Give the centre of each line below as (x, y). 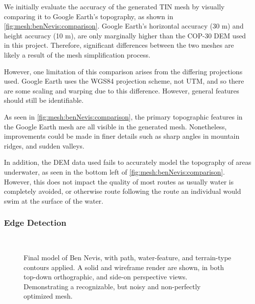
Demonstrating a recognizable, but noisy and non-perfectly (112, 286)
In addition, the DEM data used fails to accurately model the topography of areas (128, 162)
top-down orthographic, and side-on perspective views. (106, 277)
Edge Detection (35, 223)
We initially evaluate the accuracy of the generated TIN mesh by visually (114, 6)
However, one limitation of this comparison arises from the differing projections (123, 71)
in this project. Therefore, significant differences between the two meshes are (119, 45)
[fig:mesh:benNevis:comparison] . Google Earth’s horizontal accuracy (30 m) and (124, 26)
**********
# What you will do:
The expected result is the material restated word for word, minus any picture.

# Response to the task:
Give the centre of each line below as (x, y). 
Demonstrating a recognizable, but noisy and non-perfectly (112, 286)
In addition, the DEM data used fails to accurately model the topography of areas (128, 162)
top-down orthographic, and side-on perspective views. (106, 277)
Edge Detection (35, 223)
We initially evaluate the accuracy of the generated TIN mesh by visually (114, 6)
However, one limitation of this comparison arises from the differing projections (123, 71)
in this project. Therefore, significant differences between the two meshes are (119, 45)
[fig:mesh:benNevis:comparison] . Google Earth’s horizontal accuracy (30 m) and (124, 26)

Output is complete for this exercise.